« Il faut vraiment rouler doucement. La poussière abîme les arbres. » A l’entrée de la ferme de Waterford, dans l’ouest de l’Afrique du Sud, Nhlanhla Ntshangase invite les visiteurs à la précaution. Ce gestionnaire agricole zoulou de 29 ans chérit ses avocatiers comme le plus précieux des minerais. « Je passe toutes mes journées avec eux. Je leur donnerais à tous un petit nom, si je pouvais ! », plaisante-t-il.
Fruit aux multiples vertus naturelles, idolâtré par les millennials (les 18-35 ans) et érigé au rang de star sur le réseau social Instagram, l’avocat connaît un engouement mondial. Comme dans plusieurs autres pays de l’hémisphère Sud, l’explosion de la demande engendre en Afrique du Sud un véritable essor de la culture du fruit vert.
Dans la première économie du continent africain, certaines régions au climat subtropical se prêtent parfaitement aux besoins de l’avocatier. En 2018, le pays est en passe de battre son record de production, qui devrait atteindre les 125 000 tonnes. L’avocat a généré un revenu de 64 millions d’euros pour la saison 2015/2016, ce qui ne représente que 0,5 % du total du secteur agricole. Mais ce revenu a augmenté de 440 % entre 2006 et 2016.
Ruée vers « l’or vert »
Chaque année, 1 000 nouveaux hectares sont plantés, qui viennent s’ajouter aux 17 000 déjà exploités. Une ruée vers « l’or vert » qui, comme toute production de fruits et de légumes tropicaux, a ses travers : tendance à la monoculture et appauvrissement des sols, transport réfrigéré et énergivore vers les pays du Nord, hyperconsommation d’eau, déforestation…
Apôtre de « l’agriculture régénératrice », Nhlanhla Ntshangase se situe aux antipodes des pratiques qui hérissent les écologistes. « Notre mission est de produire le fruit le plus sain possible en respectant au mieux la nature, affirme-t-il, en paraphrasant le slogan inscrit sur le panneau d’entrée de l’exploitation. On utilise le moins de produits chimiques et de fertilisants possible. Ce n’est pas complètement du bio, mais on s’y dirige. »

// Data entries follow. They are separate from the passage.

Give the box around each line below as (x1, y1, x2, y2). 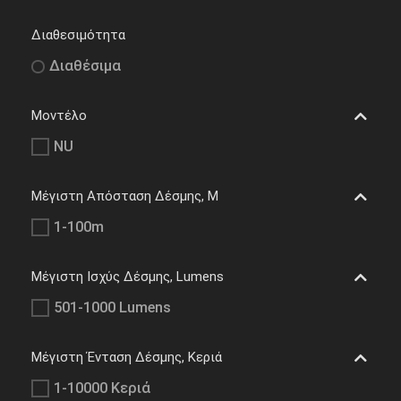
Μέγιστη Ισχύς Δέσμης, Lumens (31, 269, 224, 286)
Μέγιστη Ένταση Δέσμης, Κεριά (31, 349, 222, 366)
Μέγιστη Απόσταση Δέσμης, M (31, 188, 218, 205)
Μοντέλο (31, 107, 87, 124)
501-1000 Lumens (54, 299, 171, 317)
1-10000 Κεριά (54, 380, 150, 397)
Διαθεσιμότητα (31, 27, 125, 44)
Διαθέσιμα (49, 57, 121, 75)
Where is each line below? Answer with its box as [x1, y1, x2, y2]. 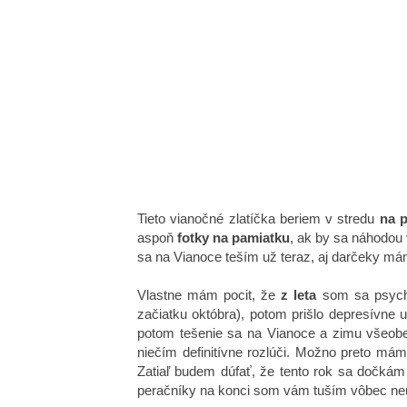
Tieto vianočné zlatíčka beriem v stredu [137, 210, 380, 226]
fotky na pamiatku [177, 229, 290, 245]
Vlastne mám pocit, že [137, 286, 276, 303]
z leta [275, 286, 323, 303]
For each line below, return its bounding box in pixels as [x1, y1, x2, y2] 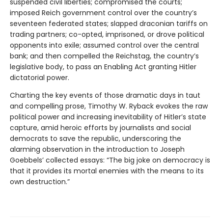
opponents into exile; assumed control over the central [10, 40, 199, 51]
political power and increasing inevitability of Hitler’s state [10, 112, 206, 122]
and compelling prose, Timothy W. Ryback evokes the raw [10, 101, 208, 111]
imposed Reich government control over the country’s [10, 8, 197, 18]
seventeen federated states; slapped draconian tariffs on [10, 19, 208, 29]
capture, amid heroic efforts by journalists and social [10, 123, 191, 133]
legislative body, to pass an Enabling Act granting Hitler [10, 62, 196, 72]
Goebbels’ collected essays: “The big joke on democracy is [10, 155, 210, 165]
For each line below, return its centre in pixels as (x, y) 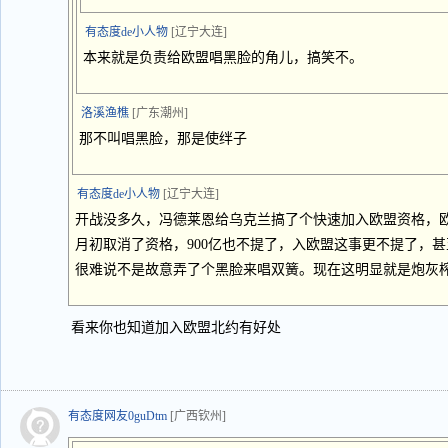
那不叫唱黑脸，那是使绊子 (163, 138)
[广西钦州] (198, 416)
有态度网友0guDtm (117, 416)
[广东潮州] (160, 113)
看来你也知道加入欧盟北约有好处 (176, 327)
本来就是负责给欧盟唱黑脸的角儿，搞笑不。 (223, 57)
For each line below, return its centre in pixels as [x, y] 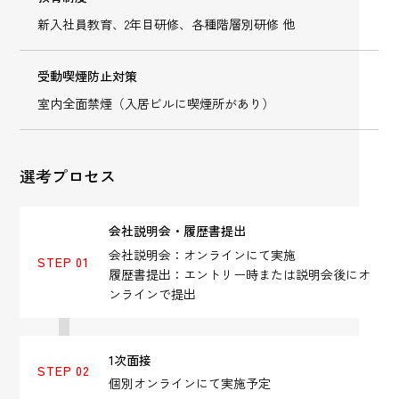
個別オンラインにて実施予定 [190, 383]
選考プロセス [68, 176]
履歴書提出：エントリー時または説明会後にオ [240, 274]
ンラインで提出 [153, 293]
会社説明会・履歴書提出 [178, 231]
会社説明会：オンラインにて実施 [203, 254]
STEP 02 [64, 371]
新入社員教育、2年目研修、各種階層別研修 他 [167, 24]
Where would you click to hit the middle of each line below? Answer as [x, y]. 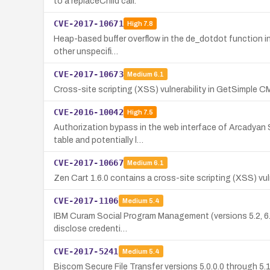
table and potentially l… [99, 140]
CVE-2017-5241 [86, 251]
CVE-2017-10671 [89, 23]
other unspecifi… [86, 51]
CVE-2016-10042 [89, 112]
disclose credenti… [90, 228]
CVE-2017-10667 [89, 162]
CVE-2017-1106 [86, 200]
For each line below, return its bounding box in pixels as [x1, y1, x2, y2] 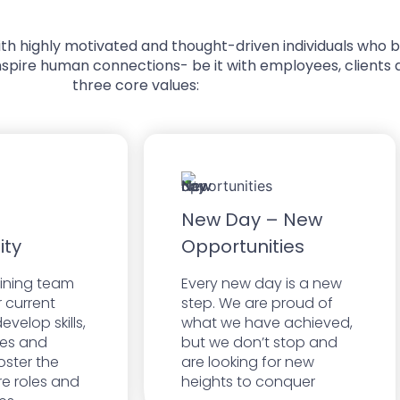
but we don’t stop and [181, 331, 337, 353]
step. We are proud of [181, 292, 333, 313]
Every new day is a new [181, 272, 342, 294]
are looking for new [181, 351, 314, 372]
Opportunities [181, 233, 304, 259]
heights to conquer [181, 371, 315, 392]
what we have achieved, [181, 312, 353, 333]
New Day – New [181, 206, 322, 232]
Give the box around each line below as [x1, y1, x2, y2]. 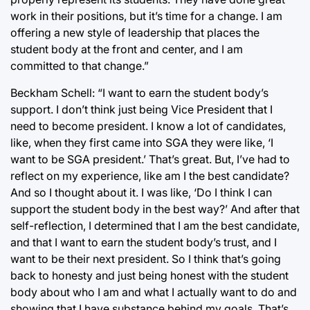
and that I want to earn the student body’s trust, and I [10, 235, 277, 249]
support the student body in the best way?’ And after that [10, 202, 300, 216]
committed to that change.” [10, 59, 149, 73]
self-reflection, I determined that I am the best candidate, [10, 219, 300, 232]
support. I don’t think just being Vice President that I [10, 102, 273, 116]
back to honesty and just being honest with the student [10, 268, 289, 282]
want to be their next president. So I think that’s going [10, 252, 281, 266]
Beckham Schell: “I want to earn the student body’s [10, 86, 268, 100]
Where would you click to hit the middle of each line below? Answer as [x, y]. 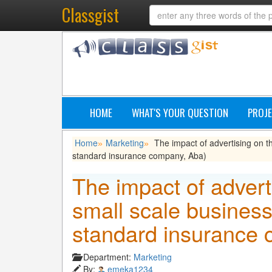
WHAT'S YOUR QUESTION [180, 113]
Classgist [90, 15]
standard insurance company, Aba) [139, 155]
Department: [108, 257]
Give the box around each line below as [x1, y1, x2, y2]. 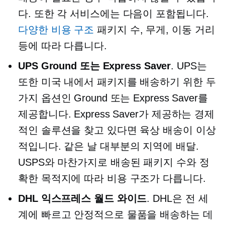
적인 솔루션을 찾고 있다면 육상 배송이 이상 [18, 125, 216, 136]
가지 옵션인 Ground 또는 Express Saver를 [18, 92, 208, 103]
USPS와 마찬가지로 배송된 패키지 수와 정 [18, 157, 209, 168]
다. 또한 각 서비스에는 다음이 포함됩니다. [18, 8, 209, 19]
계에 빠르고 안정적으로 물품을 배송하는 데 [18, 209, 213, 220]
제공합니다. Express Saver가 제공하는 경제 [18, 108, 215, 120]
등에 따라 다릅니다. [18, 40, 107, 51]
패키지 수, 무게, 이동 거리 [94, 24, 215, 35]
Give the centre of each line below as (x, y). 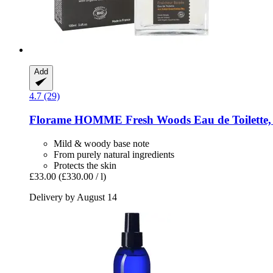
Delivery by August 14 (73, 197)
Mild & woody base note (101, 143)
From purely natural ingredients (114, 154)
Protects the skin (85, 165)
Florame (50, 120)
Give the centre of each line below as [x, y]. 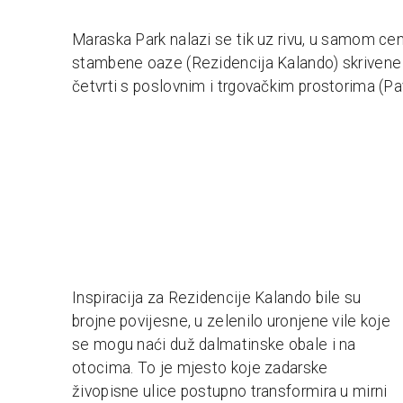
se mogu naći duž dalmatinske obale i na [214, 344]
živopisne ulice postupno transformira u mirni [230, 391]
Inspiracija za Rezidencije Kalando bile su [217, 297]
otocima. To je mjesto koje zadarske [200, 367]
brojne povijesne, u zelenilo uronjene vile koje [232, 321]
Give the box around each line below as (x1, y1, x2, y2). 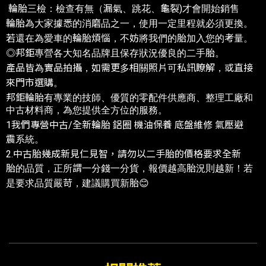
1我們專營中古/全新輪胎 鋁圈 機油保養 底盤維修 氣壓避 (6, 119, 243, 131)
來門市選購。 (6, 77, 63, 88)
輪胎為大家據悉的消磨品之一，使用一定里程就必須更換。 (6, 17, 253, 29)
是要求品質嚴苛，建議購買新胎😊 (6, 177, 149, 189)
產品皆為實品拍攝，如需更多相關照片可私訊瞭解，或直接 (6, 62, 253, 74)
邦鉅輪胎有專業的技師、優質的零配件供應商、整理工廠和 (6, 91, 253, 103)
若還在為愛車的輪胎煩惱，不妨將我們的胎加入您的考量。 (6, 32, 253, 44)
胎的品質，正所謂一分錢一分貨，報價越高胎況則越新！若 (6, 162, 253, 174)
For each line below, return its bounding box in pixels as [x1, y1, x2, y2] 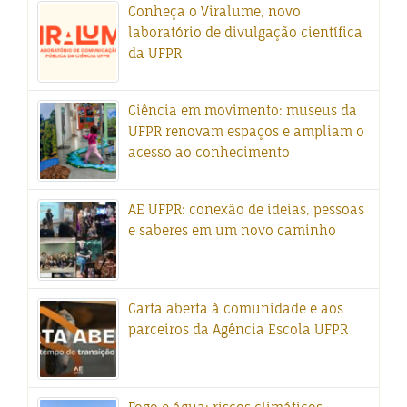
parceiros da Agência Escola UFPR [128, 322, 348, 338]
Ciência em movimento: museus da [128, 103, 357, 119]
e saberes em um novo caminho [128, 223, 336, 239]
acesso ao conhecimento [128, 144, 290, 161]
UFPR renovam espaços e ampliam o [128, 124, 364, 140]
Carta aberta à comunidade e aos [128, 301, 343, 317]
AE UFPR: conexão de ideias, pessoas [128, 202, 364, 218]
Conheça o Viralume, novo [128, 4, 301, 20]
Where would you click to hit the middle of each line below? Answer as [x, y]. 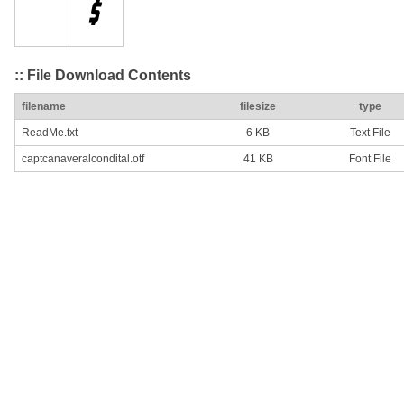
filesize [258, 107]
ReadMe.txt [50, 133]
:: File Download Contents [103, 75]
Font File [370, 159]
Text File [370, 133]
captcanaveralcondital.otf [83, 159]
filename [44, 107]
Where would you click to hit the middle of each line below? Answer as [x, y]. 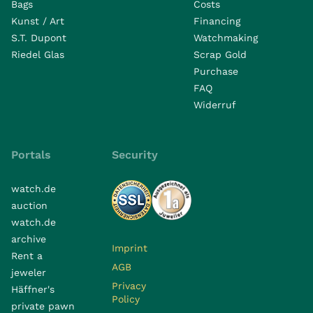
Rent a [27, 255]
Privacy [129, 285]
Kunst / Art [38, 21]
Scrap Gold [220, 54]
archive [29, 239]
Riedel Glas [38, 54]
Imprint [130, 248]
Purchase [216, 71]
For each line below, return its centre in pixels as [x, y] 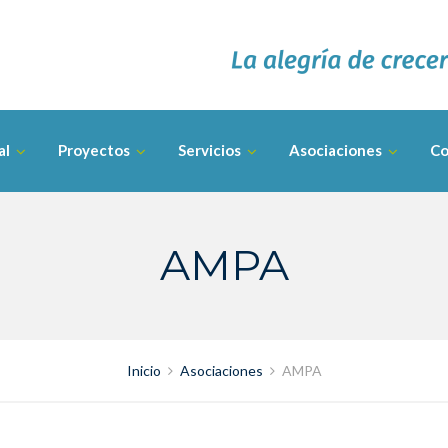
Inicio [143, 370]
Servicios [209, 150]
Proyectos [94, 150]
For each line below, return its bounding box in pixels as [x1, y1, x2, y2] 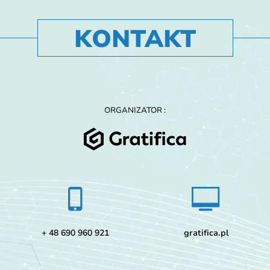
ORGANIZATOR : [104, 105, 166, 116]
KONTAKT [74, 23, 196, 56]
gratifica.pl [183, 227, 228, 239]
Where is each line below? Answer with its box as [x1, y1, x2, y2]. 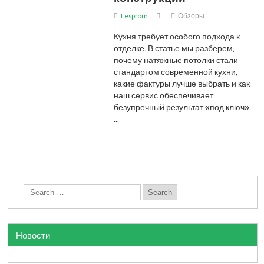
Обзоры [177, 11, 204, 21]
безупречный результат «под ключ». [114, 102, 252, 112]
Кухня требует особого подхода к [114, 31, 240, 41]
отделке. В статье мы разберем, [114, 43, 235, 53]
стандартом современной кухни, [114, 67, 238, 77]
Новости [16, 226, 51, 244]
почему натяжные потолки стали [114, 55, 239, 65]
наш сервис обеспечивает [114, 90, 214, 100]
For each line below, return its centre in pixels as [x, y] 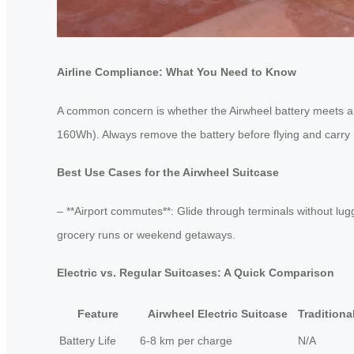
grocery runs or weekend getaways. [146, 234]
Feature [98, 313]
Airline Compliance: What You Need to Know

Au milieu du verger, où les avocatiers sont enracinés en lignes parallèles, le jeune homme tient absolument à montrer son « hectare expérimental ». « Ici, les arbres sont plantés avec du romarin, du thym, des radis. L’idée est d’assouplir la terre et d’avoir des micro-organismes qui font tout le travail, note-t-il. Je cherche au maximum à imiter la nature. Lorsque l’on interfère, on le fait de manière stratégique. » Plus loin, des buissons de basilic sauvage survolés par des abeilles permettent la pollinisation indispensable des arbres.